- **WHAT YOU WILL DO**: Locate the word "exponential" in the data below, then copy every line that holds it.
━━━ RECORDED DATA
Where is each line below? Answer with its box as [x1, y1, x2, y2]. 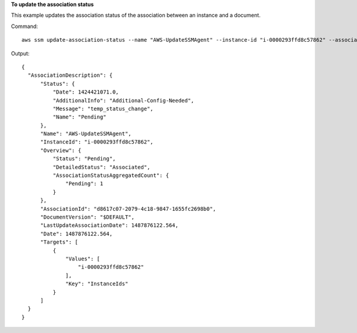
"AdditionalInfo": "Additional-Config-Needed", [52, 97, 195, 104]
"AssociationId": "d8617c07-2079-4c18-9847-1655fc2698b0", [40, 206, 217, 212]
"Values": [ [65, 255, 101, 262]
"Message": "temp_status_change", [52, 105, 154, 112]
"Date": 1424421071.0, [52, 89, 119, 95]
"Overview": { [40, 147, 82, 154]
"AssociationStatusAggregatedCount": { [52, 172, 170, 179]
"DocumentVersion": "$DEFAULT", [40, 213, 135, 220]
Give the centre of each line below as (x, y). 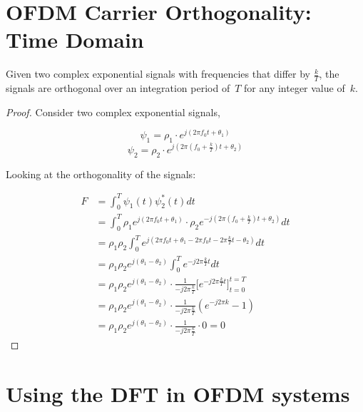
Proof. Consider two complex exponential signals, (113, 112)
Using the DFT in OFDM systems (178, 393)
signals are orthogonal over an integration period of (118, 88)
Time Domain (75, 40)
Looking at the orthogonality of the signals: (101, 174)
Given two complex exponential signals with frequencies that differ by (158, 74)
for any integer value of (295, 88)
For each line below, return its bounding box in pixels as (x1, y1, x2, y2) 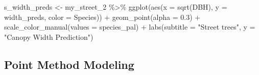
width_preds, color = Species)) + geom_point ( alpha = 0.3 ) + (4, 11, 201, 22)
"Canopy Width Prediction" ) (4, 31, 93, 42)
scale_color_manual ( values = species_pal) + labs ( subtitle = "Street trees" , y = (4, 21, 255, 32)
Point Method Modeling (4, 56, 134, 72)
━━━━━━
━━━ RECORDED DATA
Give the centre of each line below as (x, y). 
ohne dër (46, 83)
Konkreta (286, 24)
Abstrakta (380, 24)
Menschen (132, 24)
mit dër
━━━━━━
━━━ RECORDED DATA
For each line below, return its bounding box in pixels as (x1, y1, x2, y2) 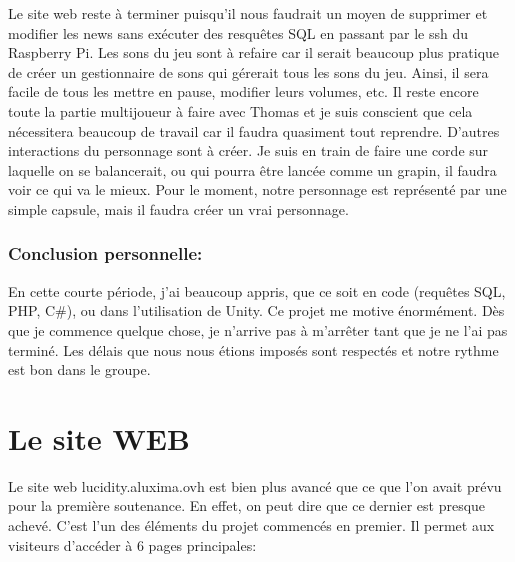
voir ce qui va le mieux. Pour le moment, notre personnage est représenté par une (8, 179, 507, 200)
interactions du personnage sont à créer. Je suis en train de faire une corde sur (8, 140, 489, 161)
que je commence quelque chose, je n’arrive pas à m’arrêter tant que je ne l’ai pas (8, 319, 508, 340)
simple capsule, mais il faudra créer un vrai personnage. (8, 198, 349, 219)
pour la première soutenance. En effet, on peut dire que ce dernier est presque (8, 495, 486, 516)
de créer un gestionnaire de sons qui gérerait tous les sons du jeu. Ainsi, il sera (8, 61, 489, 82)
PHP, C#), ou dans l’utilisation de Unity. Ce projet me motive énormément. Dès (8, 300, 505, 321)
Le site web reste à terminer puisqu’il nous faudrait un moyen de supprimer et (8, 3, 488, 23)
━━━━━━
- **REPLY**:
Proof. Consider two complex exponential signals, (113, 112)
Given two complex exponential signals with frequencies that differ by (158, 74)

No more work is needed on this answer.